I think we noticed this on the list a while ago, but I don't have time to track down the reference right now.

[awodey]

it was a comment by Martin Escardo.

On May 14, 2015, at 3:56 PM, Mike Shulman notifications@github.com wrote:

I think we noticed this on the list a while ago, but I don't have time to track down the reference right now.

— Reply to this email directly or view it on GitHub https://github.com/HoTT/HoTT/issues/757#issuecomment-102150317.

[mikeshulman]

The thread I was thinking of was this one, where I said, as part of a proof that large elims imply univalence:

Thus, Equiv(A,B) is a retract of Id_U(A,B).
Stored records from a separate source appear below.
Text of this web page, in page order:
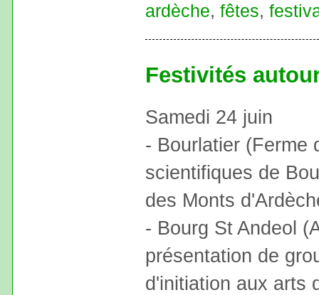
ardèche, fêtes,
Festivités
Samedi 24 juin
- Bourlatier (Ferme
scientifiques de
des Monts
- Bourg St Andeol
présentation de
d'initiation aux arts
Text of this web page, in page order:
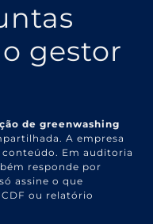
gestor
de greenwashing
A empresa
conteúdo. Em auditoria
responde por
assine o que
ou relatório
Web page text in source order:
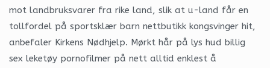
mot landbruksvarer fra rike land, slik at u-land får en
tollfordel på sportsklær barn nettbutikk kongsvinger hit,
anbefaler Kirkens Nødhjelp. Mørkt hår på lys hud billig
sex leketøy pornofilmer på nett alltid enklest å
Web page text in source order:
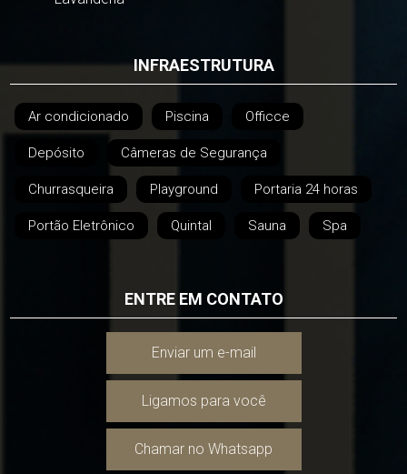
INFRAESTRUTURA
Ar condicionado Piscina Officce
Depósito Câmeras de Segurança
Churrasqueira Playground Portaria 24 horas
Portão Eletrônico Quintal Sauna Spa
ENTRE EM CONTATO
Enviar um e-mail
Ligamos para você
Chamar no Whatsapp
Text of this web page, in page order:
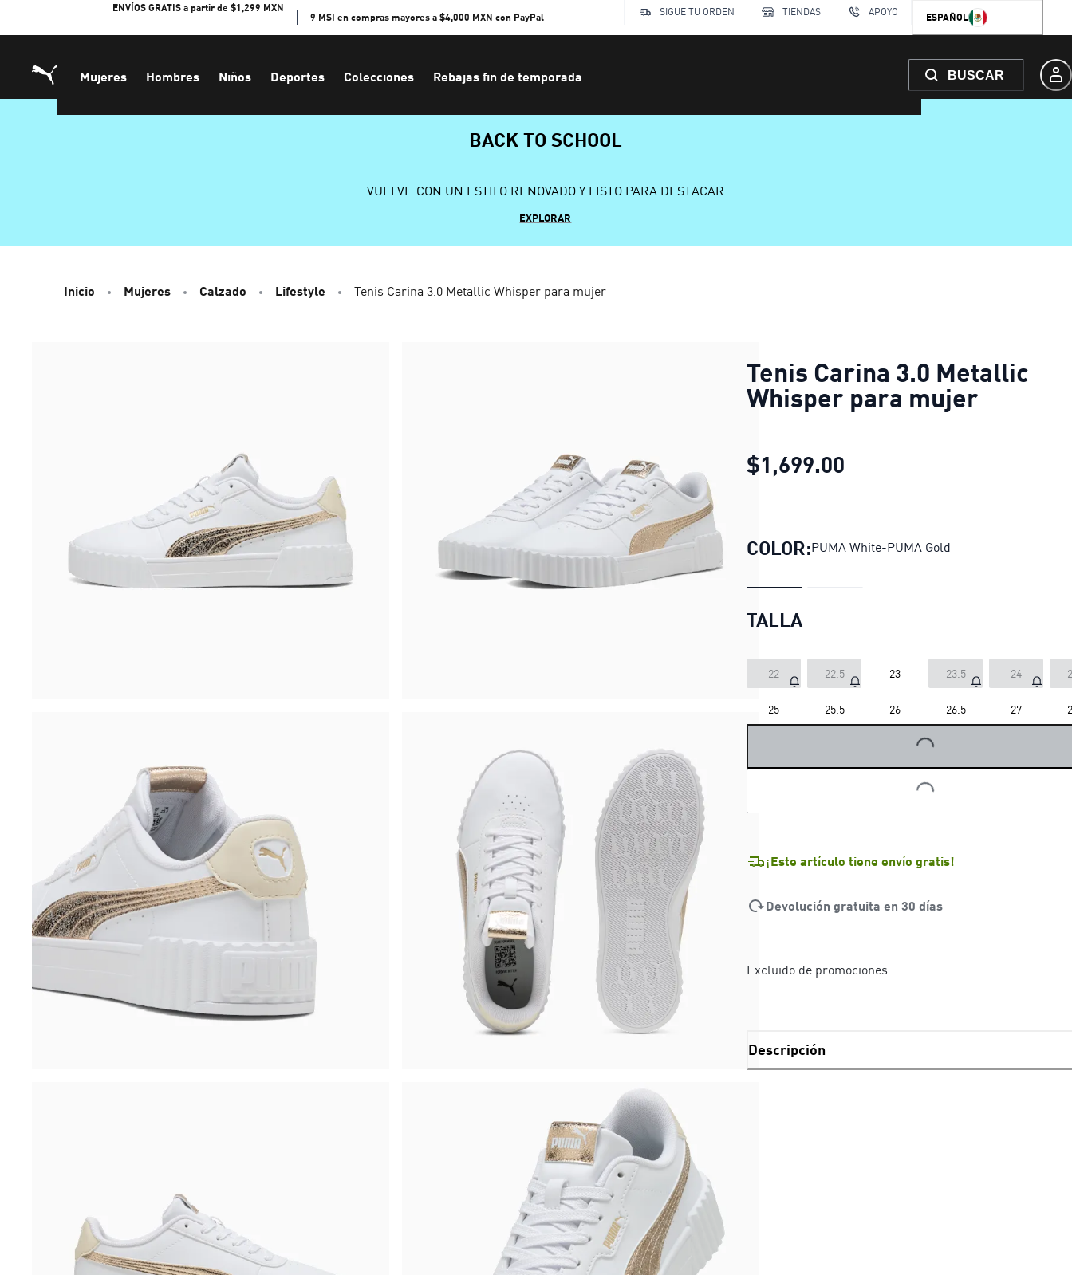
ENVÍOS GRATIS a partir de $1,299 MXN
9 MSI en compras mayores a $4,000 MXN con PayPal
SIGUE TU ORDEN TIENDAS APOYO ESPAÑOL
Mujeres Hombres Niños Deportes Colecciones Rebajas fin de temporada BUSCAR
BACK TO SCHOOL
VUELVE CON UN ESTILO RENOVADO Y LISTO PARA DESTACAR
EXPLORAR
Inicio Mujeres Calzado Lifestyle Tenis Carina 3.0 Metallic Whisper para mujer
Tenis Carina 3.0 Metallic
Whisper para mujer
$1,699.00
COLOR:PUMA White-PUMA Gold
TALLA
22 22.5 23 23.5 24
25 25.5 26 26.5 27
LOADING...
LOADING...
¡Este artículo tiene envío gratis!
Devolución gratuita en 30 días
Excluido de promociones
Descripción
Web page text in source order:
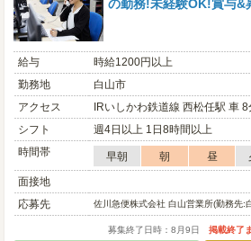
の勤務!未経験OK!賞与&
給与
時給1200円以上
勤務地
白山市
アクセス
IRいしかわ鉄道線 西松任駅 車 8
シフト
週4日以上 1日8時間以上
時間帯
早朝 朝 昼
面接地
応募先
佐川急便株式会社 白山営業所(勤務先:
募集終了日時：8月9日 掲載終了
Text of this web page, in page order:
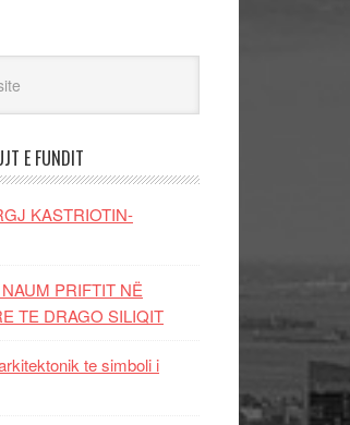
E FUNDIT
KASTRIOTIN-
PRIFTIT NË
TE DRAGO SILIQIT
te simboli i
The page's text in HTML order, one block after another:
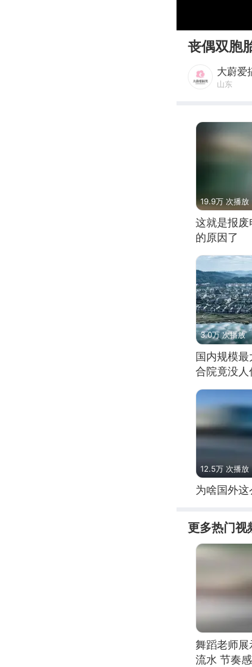
丧偶双胞
大蔚爱
山东
19.9万 次播放
这就是报
的原因了
3.0万 次播放
国内规模
合院竟没人
12.5万 次播放
为啥国外
更多热门视
舞蹈老师
流水 节奏
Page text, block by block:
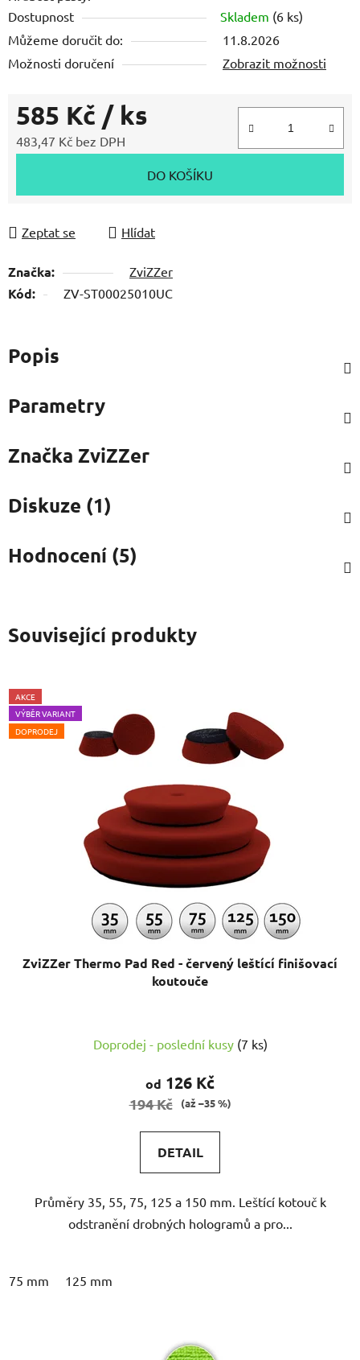
Dostupnost
Skladem (6 ks)
Můžeme doručit do:
11.8.2026
Možnosti doručení
Zobrazit možnosti
585 Kč / ks
483,47 Kč bez DPH
DO KOŠÍKU
Zeptat se Hlídat
Značka: ZviZZer
Kód: ZV-ST00025010UC
Popis
Parametry
Značka ZviZZer
Diskuze (1)
Hodnocení (5)
Související produkty
AKCE
VÝBĚR VARIANT
DOPRODEJ
ZviZZer Thermo Pad Red - červený leštící finišovací
koutouče
Doprodej - poslední kusy (7 ks)
od 126 Kč
194 Kč (až –35 %)
DETAIL
Průměry 35, 55, 75, 125 a 150 mm. Leštící kotouč k
odstranění drobných hologramů a pro...
75 mm 125 mm
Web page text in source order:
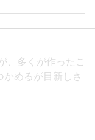
、多くが作ったこ
かめるが目新しさ
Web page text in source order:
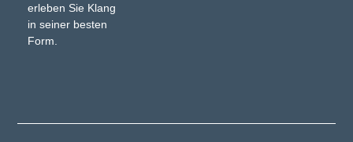
erleben Sie Klang
in seiner besten
Form.
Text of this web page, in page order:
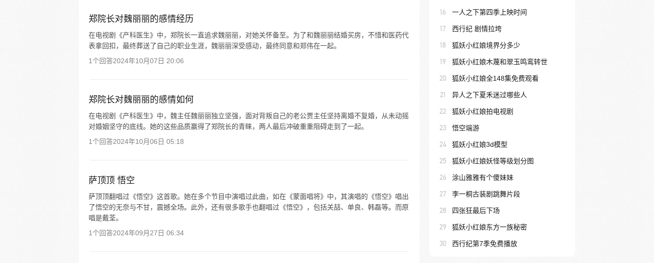
郑院长对魏丽丽的感情经历
在电视剧《产科医生》中，郑院长一直追求魏丽丽，对她关怀备至。为了和魏丽丽结婚买房，不惜和医药代
表拿回扣，最终葬送了自己的职业生涯，魏丽丽深受感动，最终同意和郑伟在一起。
1个回答2024年10月07日 20:06
郑院长对魏丽丽的感情如何
在电视剧《产科医生》中，魏主任魏丽丽独立坚强，面对背叛自己的老公贾主任坚持离婚不复婚，从未动摇
对婚姻坚守的底线。她的这些品质赢得了郑院长的青睐，两人最后冲破重重阻碍走到了一起。
1个回答2024年10月06日 05:18
萨顶顶 悟空
萨顶顶翻唱过《悟空》这首歌。她在多个节目中演唱过此曲，如在《蒙面唱将》中，其演唱的《悟空》唱出
了悟空的无奈与不甘，震撼全场。此外，还有很多歌手也翻唱过《悟空》，包括关喆、单良、韩磊等。而原
唱是戴荃。
1个回答2024年09月27日 06:34
16 一人之下第四季上映时间
17 西行纪 剧情拉垮
18 狐妖小红娘境界分多少
19 狐妖小红娘木蔑和翠玉鸣鸾转世
20 狐妖小红娘全148集免费观看
21 异人之下夏禾迷过哪些人
22 狐妖小红娘拍电视剧
23 悟空端游
24 狐妖小红娘3d模型
25 狐妖小红娘妖怪等级划分图
26 涂山雅雅有个傻妹妹
27 李一桐古装剧跳舞片段
28 四张狂最后下场
29 狐妖小红娘东方一族秘密
30 西行纪第7季免费播放
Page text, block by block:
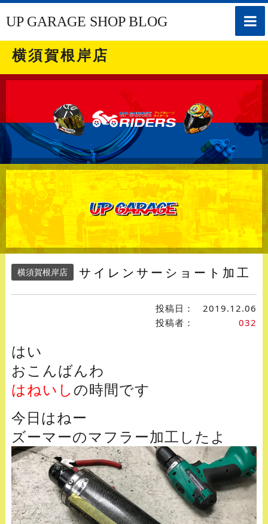
toggle
UP GARAGE SHOP BLOG
横須賀根岸店
横須賀根岸店 サイレンサーショート加工
投稿日：
2019.12.06
投稿者：
032
はい
おこんばんわ
はねいし の時間です
今日はねー
ズーマーのマフラー加工したよ
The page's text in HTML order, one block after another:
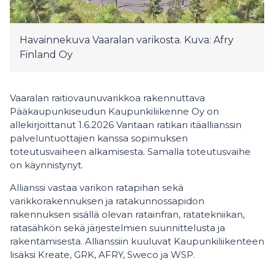
Havainnekuva Vaaralan varikosta. Kuva: Afry
Finland Oy
Vaaralan raitiovaunuvarikkoa rakennuttava
Pääkaupunkiseudun Kaupunkiliikenne Oy on
allekirjoittanut 1.6.2026 Vantaan ratikan itäallianssin
palveluntuottajien kanssa sopimuksen
toteutusvaiheen alkamisesta. Samalla toteutusvaihe
on käynnistynyt.
Allianssi vastaa varikon ratapihan sekä
varikkorakennuksen ja ratakunnossapidon
rakennuksen sisällä olevan ratainfran, ratatekniikan,
ratasähkön sekä järjestelmien suunnittelusta ja
rakentamisesta. Allianssiin kuuluvat Kaupunkiliikenteen
lisäksi Kreate, GRK, AFRY, Sweco ja WSP.
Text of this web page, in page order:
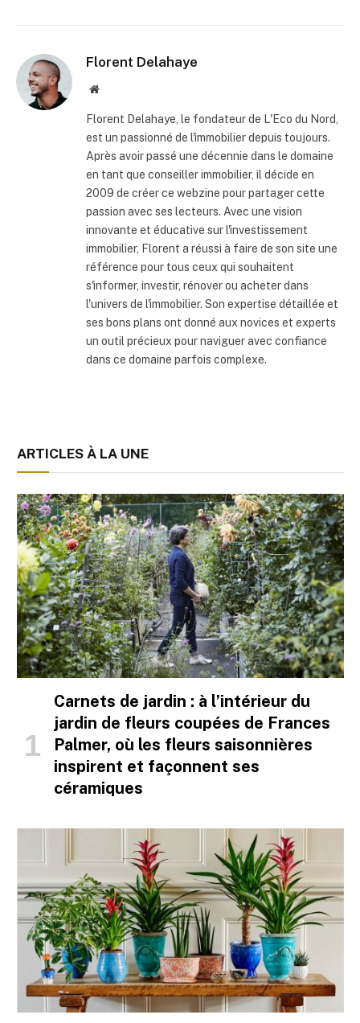
Florent Delahaye
Site
Florent Delahaye, le fondateur de L'Eco du Nord,
est un passionné de l'immobilier depuis toujours.
Après avoir passé une décennie dans le domaine
en tant que conseiller immobilier, il décide en
2009 de créer ce webzine pour partager cette
passion avec ses lecteurs. Avec une vision
innovante et éducative sur l'investissement
immobilier, Florent a réussi à faire de son site une
référence pour tous ceux qui souhaitent
s'informer, investir, rénover ou acheter dans
l'univers de l'immobilier. Son expertise détaillée et
ses bons plans ont donné aux novices et experts
un outil précieux pour naviguer avec confiance
dans ce domaine parfois complexe.
ARTICLES À LA UNE
Carnets de jardin : à l’intérieur du
jardin de fleurs coupées de Frances
Palmer, où les fleurs saisonnières
inspirent et façonnent ses
céramiques
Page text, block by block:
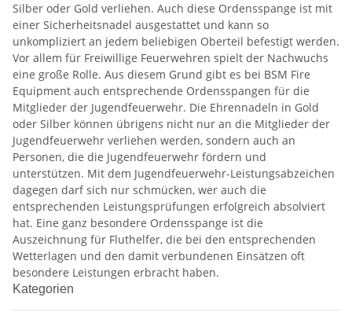
Silber oder Gold verliehen. Auch diese Ordensspange ist mit
einer Sicherheitsnadel ausgestattet und kann so
unkompliziert an jedem beliebigen Oberteil befestigt werden.
Vor allem für Freiwillige Feuerwehren spielt der Nachwuchs
eine große Rolle. Aus diesem Grund gibt es bei BSM Fire
Equipment auch entsprechende Ordensspangen für die
Mitglieder der Jugendfeuerwehr. Die Ehrennadeln in Gold
oder Silber können übrigens nicht nur an die Mitglieder der
Jugendfeuerwehr verliehen werden, sondern auch an
Personen, die die Jugendfeuerwehr fördern und
unterstützen. Mit dem Jugendfeuerwehr-Leistungsabzeichen
dagegen darf sich nur schmücken, wer auch die
entsprechenden Leistungsprüfungen erfolgreich absolviert
hat. Eine ganz besondere Ordensspange ist die
Auszeichnung für Fluthelfer, die bei den entsprechenden
Wetterlagen und den damit verbundenen Einsätzen oft
besondere Leistungen erbracht haben.
Kategorien
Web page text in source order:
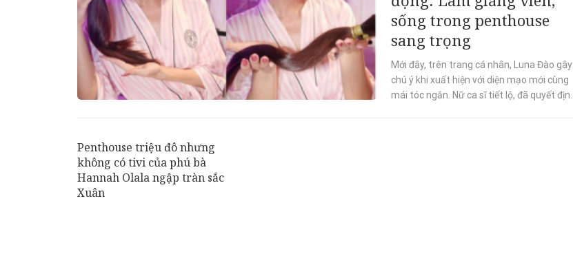
sống trong penthouse
sang trọng
Mới đây, trên trang cá nhân, Luna Đào gây
chú ý khi xuất hiện với diện mạo mới cùng
mái tóc ngắn. Nữ ca sĩ tiết lộ, đã quyết định
Penthouse triệu đô nhưng
không có tivi của phú bà
Hannah Olala ngập tràn sắc
Xuân
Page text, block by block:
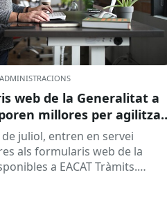
web de la Generalitat a
millores per agilitzar
juliol, entren en servei
als formularis web de la
a EACAT Tràmits.
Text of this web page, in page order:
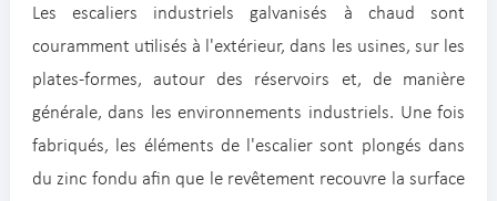
Les escaliers industriels galvanisés à chaud sont
couramment utilisés à l'extérieur, dans les usines, sur les
plates-formes, autour des réservoirs et, de manière
générale, dans les environnements industriels. Une fois
fabriqués, les éléments de l'escalier sont plongés dans
du zinc fondu afin que le revêtement recouvre la surface
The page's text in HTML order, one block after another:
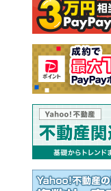
売却査定
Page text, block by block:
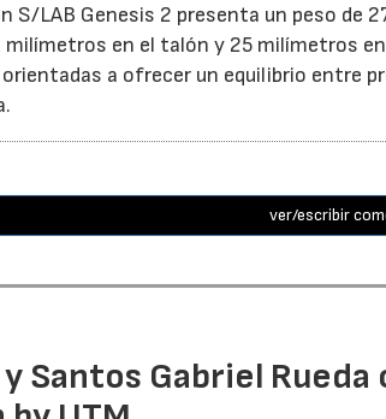
S/LAB Genesis 2 presenta un peso de
milímetros en el talón y 25 milímetros
a ofrecer un equilibrio entre
ver/escribir
Santos Gabriel Rueda

But then Sum(B:U) Equiv(A,B) is also a retract of Sum(B:U) Id_U(A,B), and the latter is contractible, hence so is the former; so by Martin's observation last week, U is univalent.

Roughly the same thing was discussed here, here, and here.

[andrejbauer]

Did we change notation in the HoTT library, or should those { ... | ... } be { ... & ... }?

[Alizter]

@andrejbauer AFAIK both currently work.